When I interviewed the prisoners in the detention centre, they were all familiar with the history of the Kanem-Bornu empire – everyone in north-east Nigeria is aware of it to some degree. Boko Haram publications, such as Yusuf’s Tarihin Musulmai, reference the aforementioned historical narrative and it has featured prominently in tafsir and talks by Boko Haram’s most prominent ideologues. The deployment of a Multinational Joint Task Force against the Boko Haram insurgency in 2011 and subsequent assaults may have made movement more difficult for its leading figures, but they have had little impact on the dissemination of messages and information by word of mouth.
Even today it is not uncommon for an Islamic preacher to arrive in a village or town unannounced and on foot. When he does, all the young Muslims will gather to listen. This is a tradition that has been largely unaffected by the conflict. It still happens in my village. For example, a group called al-Jannah Tabbas – “Paradise is certain” – is still free to preach extreme and intolerant views because it does so without resorting to violence. It is common for preachers to come from Chad, Niger and Cameroon to places such as Maiduguri, the capital of Borno state, and then return home.
The Boko Haram version of history is selective, idealised and questionable. In reality, the Kanem-Bornu empire was considerably more volatile and at times far less glorious than is claimed. Boko Haram indicts colonialists for dismantling the empire and dividing it among themselves, but Muslim infighting was largely responsible for its collapse. However, seeking to ascertain what is true and what is not true is to miss the point of the narrative altogether.
History is a narration of the past in such a way as to make sense of the present. Similarly, memory is conceived as the active and selective process of reconstructing the past for a particular purpose, irrespective of what is being remembered. Historical narrative becomes the framework through which members of socio-political and religious groups recall their past in relation to others. The history of the Kanem-Bornu empire embraced by Boko Haram is essential to the region and fundamental to its objectives, not least because it underpins the collective ethno-religious identity of the descendants of the Kanem-Bornu empire and instils a shared sense of victimhood and mission. Its leaders have been strategic in their selectivity, choosing details that best suit their agenda and embellishing the narrative to appeal to listeners and mobilise them.
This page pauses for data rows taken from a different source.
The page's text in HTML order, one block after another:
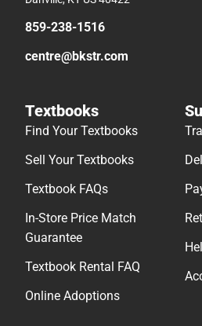
859-238-1516
centre@bkstr.com
Textbooks
Find Your Textbooks
Sell Your Textbooks
Textbook FAQs
In-Store Price Match
Guarantee
Textbook Rental FAQ
Online Adoptions
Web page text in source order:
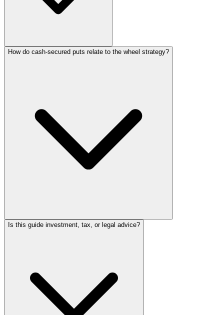
How do cash-secured puts relate to the wheel strategy?
Is this guide investment, tax, or legal advice?
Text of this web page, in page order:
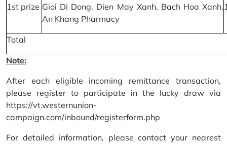
1st prize Gioi Di Dong, Dien May Xanh, Bach Hoa Xanh,
An Khang Pharmacy
Total
Note:
After each eligible incoming remittance transaction,
please register to participate in the lucky draw via
https://vt.westernunion-
campaign.com/inbound/registerform.php
For detailed information, please contact your nearest
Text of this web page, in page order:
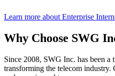
Learn more aboutEnterprise
Why Choose SWG
Since 2008, SWG Inc. has been a
transforming the telecom
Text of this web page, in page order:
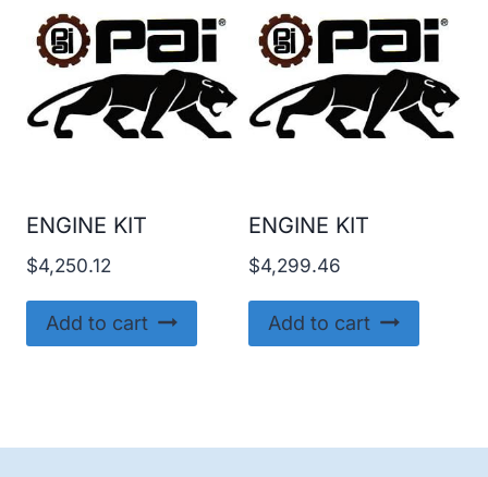
ENGINE KIT
$4,250.12
Add to cart
ENGINE KIT
$4,299.46
Add to cart
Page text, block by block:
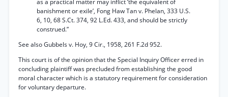
as a practical matter may inflict ‘the equivalent of
banishment or exile’, Fong Haw Tan v. Phelan, 333 U.S.
6, 10, 68 S.Ct. 374, 92 L.Ed. 433, and should be strictly
construed.”
See also Gubbels v. Hoy, 9 Cir., 1958, 261 F.2d 952.
This court is of the opinion that the Special Inquiry Officer erred in
concluding plaintiff was precluded from establishing the good
moral character which is a statutory requirement for consideration
for voluntary departure.

If told in isolation, the story of the Kanem-Bornu empire might not have been sufficiently relevant and appealing to listeners. However, Boko Haram’s leaders shrewdly link the empire’s success to the prolific expansion of Islam and Islamic values. They relate how the Islamic state founded by the Prophet Mohammed in Medina was rooted in shari’a and founded on principles of justice and equality; how this Islamic state ultimately grew to become the Ottoman Empire; and how Western pressure led to its dissolution in 1924 by Atatürk, the founder of modern Turkey.12 Since then, according to the narrative, Western civilisation – whose agents also destroyed the Kanem-Bornu empire – has been imposed on Muslims, and Islam has found itself subjugated by the Christian West.
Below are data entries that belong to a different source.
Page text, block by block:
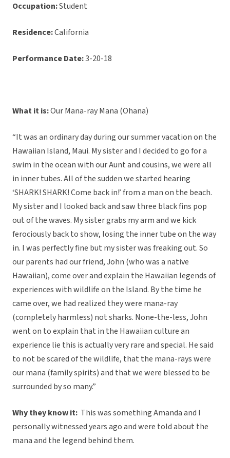
Occupation:Student
Residence:California
Performance Date:3-20-18
What it is:Our Mana-ray Mana (Ohana)
“It was an ordinary day during our summer vacation on the
Hawaiian Island, Maui. My sister and I decided to go for a
swim in the ocean with our Aunt and cousins, we were all
in inner tubes. All of the sudden we started hearing
‘SHARK! SHARK! Come back in!’ from a man on the beach.
My sister and I looked back and saw three black fins pop
out of the waves. My sister grabs my arm and we kick
ferociously back to show, losing the inner tube on the way
in. I was perfectly fine but my sister was freaking out. So
our parents had our friend, John (who was a native
Hawaiian), come over and explain the Hawaiian legends of
experiences with wildlife on the Island. By the time he
came over, we had realized they were mana-ray
(completely harmless) not sharks. None-the-less, John
went on to explain that in the Hawaiian culture an
experience lie this is actually very rare and special. He said
to not be scared of the wildlife, that the mana-rays were
our mana (family spirits) and that we were blessed to be
surrounded by so many.”
Why they know it: This was something Amanda and I
personally witnessed years ago and were told about the
mana and the legend behind them.

The linkage of the regional history with the wider story of Islam is therefore of critical importance
Boko Haram’s leaders identify three pillars of Western civilisation: its Judaeo-Christian tradition, democracy and education.13 This claim is also strategic in conception. The Judaeo-Christian tradition is considered the foundation of the liberty and laxity of Western civilisation. Doctrinally, Christians are said to have tried to turn Jesus into God and this is shirk, or idolatry – associating another god with Allah. As for secular education, Yusuf insisted that it was a deliberate conspiracy to control Muslim societies, one that has polluted public morality, deepened poverty and enabled corruption to flourish.14
In Shekau’s tafsir too, secular education is to blame for destroying the thinking of many Muslims through a system that is forbidden by the Prophet of Allah.15 Consequently, Boko Haram admonishes its followers to reject secular education and all its scientific theories – ‘‘Western education corrupts pure Islamic morals, mixes males and females, and teaches that a woman can marry another woman’’16 – and point to the fact that at its zenith the Kanem-Bornu empire was renowned as a centre of Islamic scholarship and learning throughout the Muslim world.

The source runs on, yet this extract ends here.